After a few days of discussing theses thoughts, we look at how to get rid of them. There are two main ways I teach: first, the mirror test (inspired by “I love you rice vs. I hate you rice”) and second, help others get rid of their rocks.
We have been doing the mirror test for a while, which is to look directly in the mirror and say:
__Name__, I love you (3x),
__Name__, three different compliments or positive affirmations (You matter, you are enough, youre a great friend, etc.)
__Name__, I like you (3x).
Do this when you wake up and when you go to bed and you start your day off right and end it right. If they don’t do it at home, I have an Angela-Maiers-inspired You Matter mirror in my classroom (I catch students doing the mirror test all the time).

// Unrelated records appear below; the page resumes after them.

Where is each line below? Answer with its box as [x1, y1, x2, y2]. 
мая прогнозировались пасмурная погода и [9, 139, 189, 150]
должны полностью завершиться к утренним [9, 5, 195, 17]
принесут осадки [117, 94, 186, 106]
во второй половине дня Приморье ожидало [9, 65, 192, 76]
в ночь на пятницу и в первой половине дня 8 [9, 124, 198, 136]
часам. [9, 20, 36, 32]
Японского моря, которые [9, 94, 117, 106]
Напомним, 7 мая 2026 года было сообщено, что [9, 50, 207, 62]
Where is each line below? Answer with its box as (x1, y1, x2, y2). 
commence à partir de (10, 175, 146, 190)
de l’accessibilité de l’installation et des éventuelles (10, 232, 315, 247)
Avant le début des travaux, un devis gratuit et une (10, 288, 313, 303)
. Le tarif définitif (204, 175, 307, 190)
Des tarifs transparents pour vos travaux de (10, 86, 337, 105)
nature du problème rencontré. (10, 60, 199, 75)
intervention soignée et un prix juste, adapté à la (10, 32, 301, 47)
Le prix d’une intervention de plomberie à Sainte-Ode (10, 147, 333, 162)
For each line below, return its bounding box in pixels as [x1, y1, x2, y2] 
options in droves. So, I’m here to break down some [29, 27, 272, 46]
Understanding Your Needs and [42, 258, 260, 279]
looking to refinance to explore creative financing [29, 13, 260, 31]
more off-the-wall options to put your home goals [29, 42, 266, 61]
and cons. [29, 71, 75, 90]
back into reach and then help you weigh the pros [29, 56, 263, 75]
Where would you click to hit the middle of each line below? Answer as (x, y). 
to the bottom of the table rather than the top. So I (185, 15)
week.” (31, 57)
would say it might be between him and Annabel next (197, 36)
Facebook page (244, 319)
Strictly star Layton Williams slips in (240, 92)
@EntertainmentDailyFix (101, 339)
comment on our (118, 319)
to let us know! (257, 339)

The other way is to help others get rid of their rocks. Because we know what it looks like and feels like to have rocks in our own packs, were more aware of others who have burdens. We see more that people are in need, and we help them. A lot of class time is devoted to helping others.
Some students always state that having a rock or two is no big deal, they can carry it around and it doesn’t bother them. Thats when I pull out my actual backpack and ask the loudest and most confident to put it on. I ask them how it feels, if they could walk around all day with it on. It’s no big deal. I then proceed to grab some rocks from around the room, saying what’s on them and then placing them in the backpack. After a little while, the student starts complaining how heavy it is. I get to some of the bigger rocks and you visibly see the struggle of the student. He’s sweating with exertion after just a couple minutes. The strong kids all want to try it on to see if they can do it. I want the class to see the physically strongest kids struggling under the weight of these rocks, because even the emotionally strongest kids would struggle if they’re telling themselves these toxic things.

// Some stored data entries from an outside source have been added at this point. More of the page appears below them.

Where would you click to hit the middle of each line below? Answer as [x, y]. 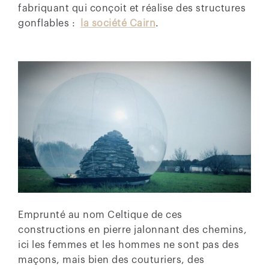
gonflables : [49, 24]
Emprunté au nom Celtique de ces [100, 215]
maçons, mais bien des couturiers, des [111, 260]
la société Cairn [118, 24]
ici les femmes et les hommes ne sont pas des [128, 245]
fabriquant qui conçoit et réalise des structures [132, 9]
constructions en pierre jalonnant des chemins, [132, 230]

Why would we ever want to put all this weight on our shoulders?
Nobody ever wants to, but we do anyway, all the time. Its quite the epidemic amongst school-age children. We try to imagine life with a heavy backpack school life, home life, friend life, etc., and it isn’t pretty.
Their writing assignment is to imagine A Day with No Rocks. Once they’ve completed this, we go out to the playground during 1–4th grade recess times, and test our skills finding those kids who need a smile, a friendly face, a high-five, someone telling them it’ll be okay, someone to play with them, etc. We journal about this and discuss it afterwards.
The culminating activity is to, as a class, take another persons rock from their desk and heave it over one of the fences at our school, so we never see it again. Its a powerful way to get rid of our rocks. And the best thing is, once we know that words matter and we matter, we start treating ourselves and each other a bit better after all this, and it makes these kids better people.